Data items

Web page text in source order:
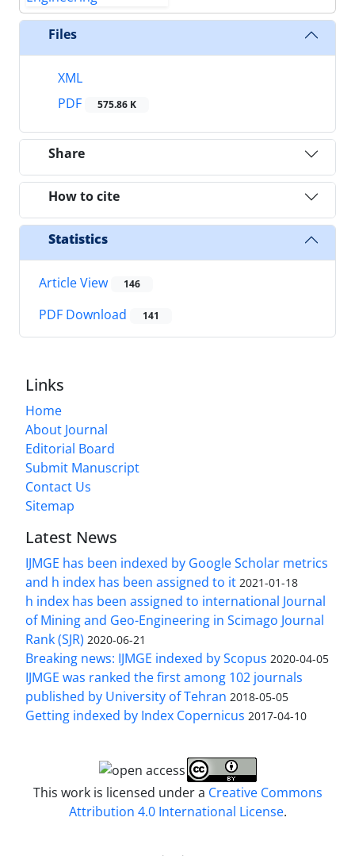
Files
XML
PDF
575.86 K
Share
How to cite
Statistics
Article View 146
PDF Download 141
Links
Home
About Journal
Editorial Board
Submit Manuscript
Contact Us
Sitemap
Latest News
IJMGE has been indexed by Google Scholar metrics
and h index has been assigned to it 2021-01-18
h index has been assigned to international Journal
of Mining and Geo-Engineering in Scimago Journal
Rank (SJR) 2020-06-21
Breaking news: IJMGE indexed by Scopus 2020-04-05
IJMGE was ranked the first among 102 journals
published by University of Tehran 2018-05-05
Getting indexed by Index Copernicus 2017-04-10
This work is licensed under a Creative Commons
Attribution 4.0 International License.
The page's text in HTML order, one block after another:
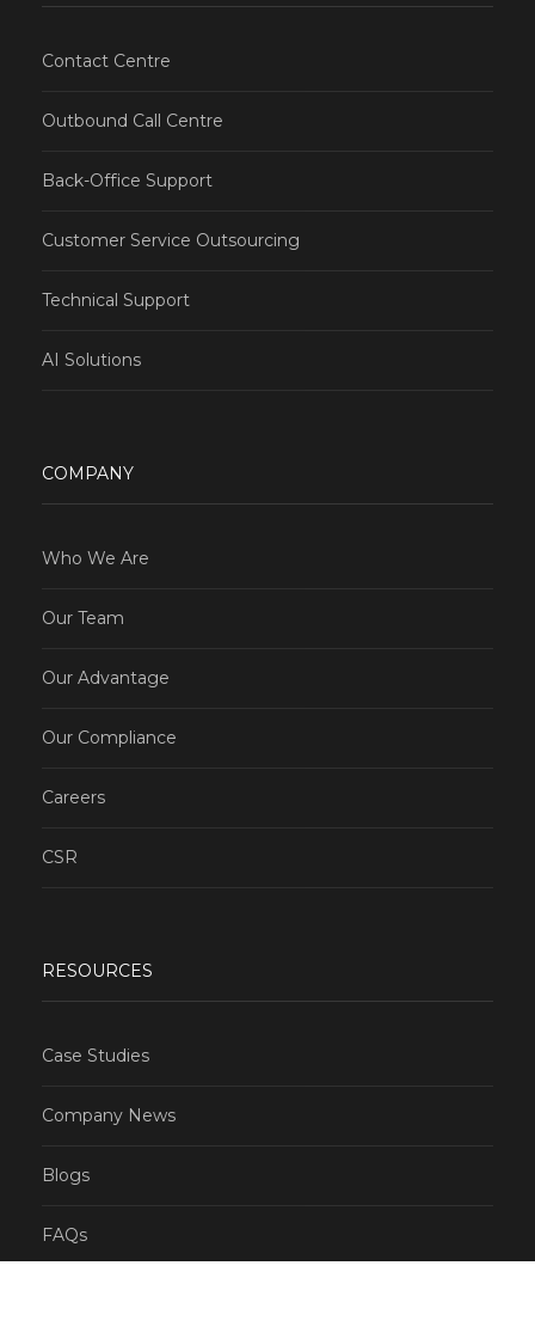
Contact Centre
Outbound Call Centre
Back-Office Support
Customer Service Outsourcing
Technical Support
AI Solutions
COMPANY
Who We Are
Our Team
Our Advantage
Our Compliance
Careers
CSR
RESOURCES
Case Studies
Company News
Blogs
FAQs
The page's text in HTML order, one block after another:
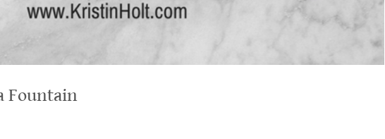
Fountain
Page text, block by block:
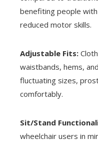
benefiting people
reduced motor skills.
Adjustable Fits:
waistbands, hems,
fluctuating sizes,
comfortably.
Sit/Stand
wheelchair users in
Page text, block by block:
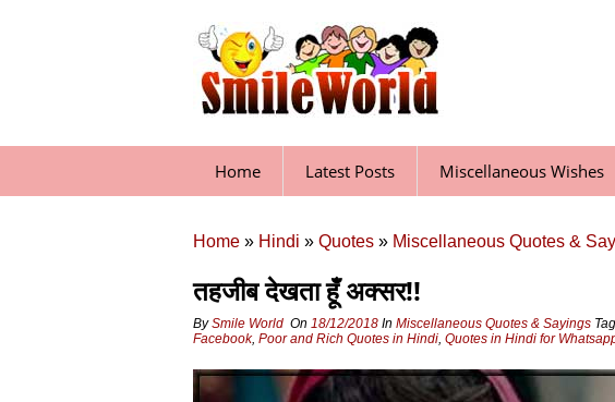
Home Latest Posts Miscellaneous Wishes
Home » Hindi » Quotes » Miscellaneous Quotes &
तहजीब देखता हूँ अक्‍सर!!
BySmile World On 18/12/2018 In Miscellaneous Quotes & Sayings
Facebook, Poor and Rich Quotes in Hindi, Quotes in Hindi for
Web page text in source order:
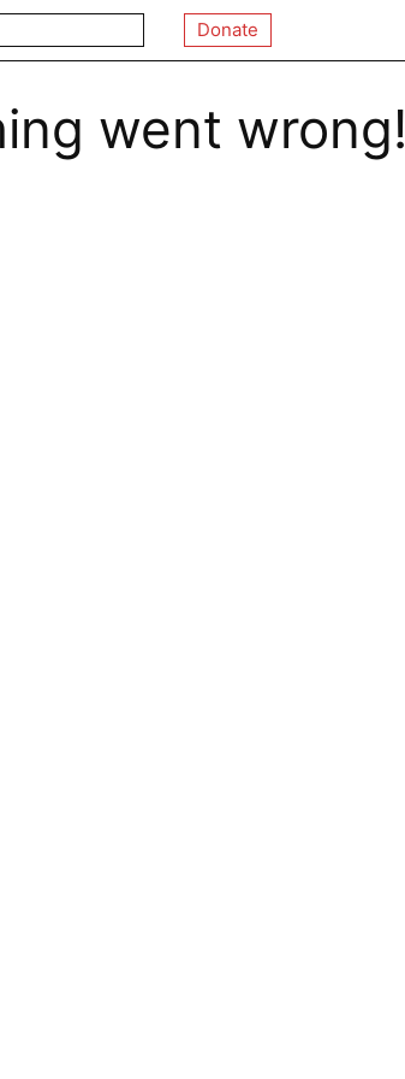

# YOUR INSTRUCTIONS
Set down all entries above again, exactly, without images.

# ANSWER BOX
Web page text in source order:
Files
XML
PDF
575.86 K
Share
How to cite
Statistics
Article View 146
PDF Download 141
Links
Home
About Journal
Editorial Board
Submit Manuscript
Contact Us
Sitemap
Latest News
IJMGE has been indexed by Google Scholar metrics
and h index has been assigned to it 2021-01-18
h index has been assigned to international Journal
of Mining and Geo-Engineering in Scimago Journal
Rank (SJR) 2020-06-21
Breaking news: IJMGE indexed by Scopus 2020-04-05
IJMGE was ranked the first among 102 journals
published by University of Tehran 2018-05-05
Getting indexed by Index Copernicus 2017-04-10
This work is licensed under a Creative Commons
Attribution 4.0 International License.
The page's text in HTML order, one block after another:
Contact Centre
Outbound Call Centre
Back-Office Support
Customer Service Outsourcing
Technical Support
AI Solutions
COMPANY
Who We Are
Our Team
Our Advantage
Our Compliance
Careers
CSR
RESOURCES
Case Studies
Company News
Blogs
FAQs
The page's text in HTML order, one block after another:
Fountain
Page text, block by block:
benefiting people
reduced motor skills.
Adjustable Fits:
waistbands, hems,
fluctuating sizes,
comfortably.
Sit/Stand
wheelchair users in
Page text, block by block:
Home Latest Posts Miscellaneous Wishes
Home » Hindi » Quotes » Miscellaneous Quotes &
तहजीब देखता हूँ अक्‍सर!!
BySmile World On 18/12/2018 In Miscellaneous Quotes & Sayings
Facebook, Poor and Rich Quotes in Hindi, Quotes in Hindi for
Web page text in source order:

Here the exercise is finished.